=== PROBLEM DESCRIPTION ===
All the entries need to be duplicated exactly, with the pictures omitted.

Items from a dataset

□ □ □

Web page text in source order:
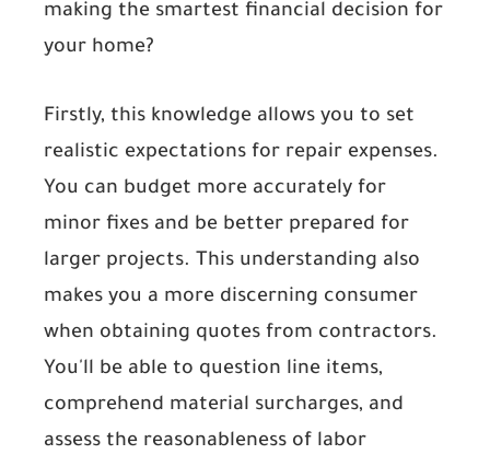
making the smartest financial decision for
your home?
Firstly, this knowledge allows you to set
realistic expectations for repair expenses.
You can budget more accurately for
minor fixes and be better prepared for
larger projects. This understanding also
makes you a more discerning consumer
when obtaining quotes from contractors.
You'll be able to question line items,
comprehend material surcharges, and
assess the reasonableness of labor

□ □ □

=== ANSWER TO THIS TASK ===
Web page text in source order:
making the smartest financial decision for
your home?
Firstly, this knowledge allows you to set
realistic expectations for repair expenses.
You can budget more accurately for
minor fixes and be better prepared for
larger projects. This understanding also
makes you a more discerning consumer
when obtaining quotes from contractors.
You'll be able to question line items,
comprehend material surcharges, and
assess the reasonableness of labor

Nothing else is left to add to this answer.